Proscribir ese ethos mafioso es quizás el reto más grande que
tengamos como sociedad. Todos los candidatos a la presidencia, en diferentes
campañas, han prometido o señalado que lucharán contra la corrupción. De cara a
las elecciones regionales, los candidatos y candidatas a gobernaciones y
alcaldías prometen lo mismo. Sin duda, se trata de saludos a la bandera que
contribuyen a la desesperanza de una parte importante de la sociedad que, a
pesar de intentar mantenerse al margen de las prácticas corruptas, por acción o
por omisión, sus miembros caen en las dinámicas propias de ese ethos mafioso.
Los precandidatos que hoy aparecen en la escena electoral en
algún momento de sus vidas se han referido al asunto, intentando, por supuesto,
ocultar sus relaciones o cercanías con esas prácticas mafiosas que hacen parte
del quehacer de los políticos profesionales.
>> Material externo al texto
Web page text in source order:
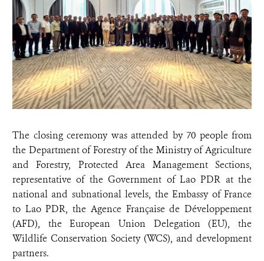
The closing ceremony was attended by 70 people from
the Department of Forestry of the Ministry of Agriculture
and Forestry, Protected Area Management Sections,
representative of the Government of Lao PDR at the
national and subnational levels, the Embassy of France
to Lao PDR, the Agence Française de Développement
(AFD), the European Union Delegation (EU), the
Wildlife Conservation Society (WCS), and development
partners.
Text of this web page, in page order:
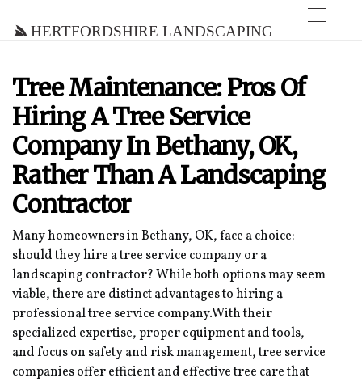
Hertfordshire Landscaping
Tree Maintenance: Pros Of
Hiring A Tree Service
Company In Bethany, OK,
Rather Than A Landscaping
Contractor
Many homeowners in Bethany, OK, face a choice:
should they hire a tree service company or a
landscaping contractor? While both options may seem
viable, there are distinct advantages to hiring a
professional tree service company.With their
specialized expertise, proper equipment and tools,
and focus on safety and risk management, tree service
companies offer efficient and effective tree care that
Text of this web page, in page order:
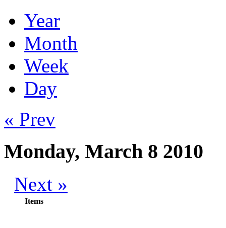
Year
Month
Week
Day
« Prev
Monday, March 8 2010
Next »
Items
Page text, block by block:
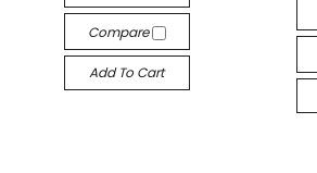
Compare
Add To Cart
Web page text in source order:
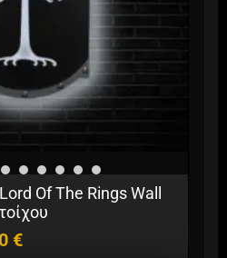
product
page
Of The Rings Wall
€
Price
range:
85,00 €
through
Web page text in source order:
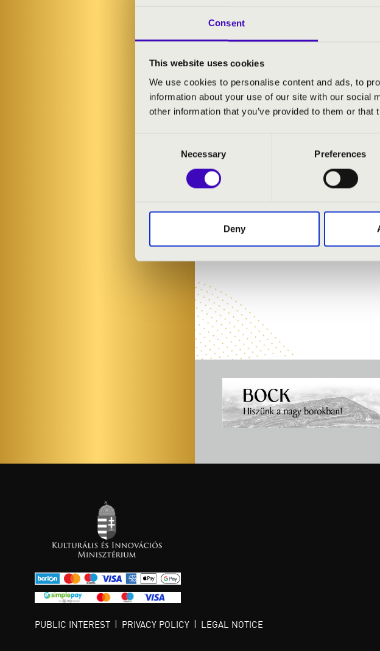
Consent
This website uses cookies
We use cookies to personalise content and ads, to
information about your use of our site with our social
other information that you’ve provided to them or
Necessary Preferences
Deny
- singer
PUBLIC INTEREST PRIVACY POLICY LEGAL NOTICE
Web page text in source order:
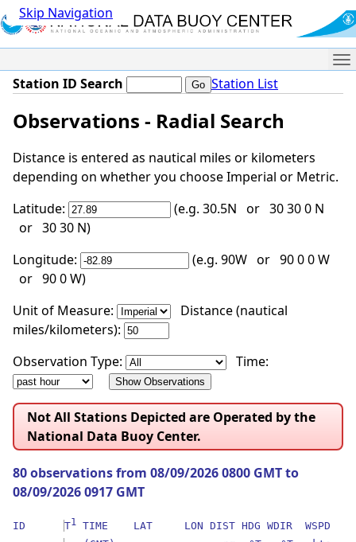
Skip Navigation
Station ID Search Station List
Observations - Radial Search
Distance is entered as nautical miles or kilometers
depending on whether you choose Imperial or Metric.
Latitude:
(e.g. 30.5N or 30 30 0 N
or 30 30 N)
Longitude:
(e.g. 90W or 90 0 0 W
or 90 0 W)
Unit of Measure:
Distance (nautical
miles/kilometers):
Observation Type:
Time:
Not All Stations Depicted are Operated by the
National Data Buoy Center.
80 observations from 08/09/2026 0800 GMT to
08/09/2026 0917 GMT
ID T1
TIME    LAT     LON DIST HDG WDIR  WSPD
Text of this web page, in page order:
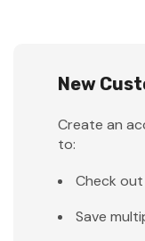
New
Create an
to:
Check
Save
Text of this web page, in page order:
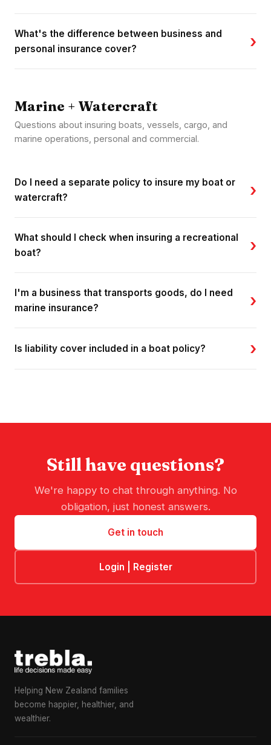
What's the difference between business and
personal insurance cover?
›
Marine + Watercraft
Questions about insuring boats, vessels, cargo, and
marine operations, personal and commercial.
Do I need a separate policy to insure my boat or
watercraft?
›
What should I check when insuring a recreational
boat?
›
I'm a business that transports goods, do I need
marine insurance?
›
Is liability cover included in a boat policy? ›
Still have questions?
We're happy to chat through anything. No
obligation, just honest answers.
Get in touch
Login | Register
Helping New Zealand families
become happier, healthier, and
wealthier.
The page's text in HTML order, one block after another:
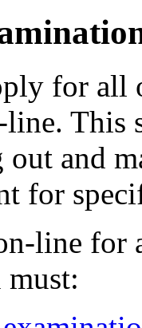
for all
This
and
for
line for
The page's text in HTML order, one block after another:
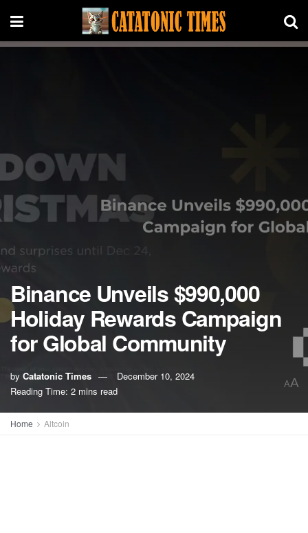
Binance Unveils $990,000
Holiday Rewards Campaign
for Global Community
by Catatonic Times
December 10, 2024
Reading Time: 2 mins read
AA
Home Altcoin
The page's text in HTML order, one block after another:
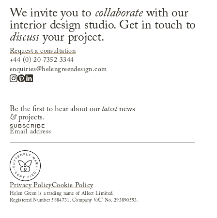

Cada uno, a su manera, se instala
en una especie de montaña desde donde otean la problemática, al tiempo que se
instalan en un plano moral superior. Por estos días, Ingrid Betancur decidió
subir a la cumbre más alta de la moralidad, y desde ese lugar privilegiado,
descalificó, con justa razón, la llegada a la Coalición de la Esperanza, de
políticos de Cambio Radical, para respaldar a Alejandro Gaviria. Huelga
recordar que esa colectividad, junto al Centro Democrático, exhibe miembros
condenados y procesados por actos de corrupción.
Parece olvidar la ciudadana colombo-francesa que ella
acompañó y apoyó la campaña presidencial de Andrés Pastrana Arango, hijo
ilustre del Establecimiento y agente político que desde el Estado, por acción u
omisión, ayudó a la consolidación del ethos mafioso que hoy sirve para que
Colombia se luzca ante el mundo como uno de los países más corruptos del mundo.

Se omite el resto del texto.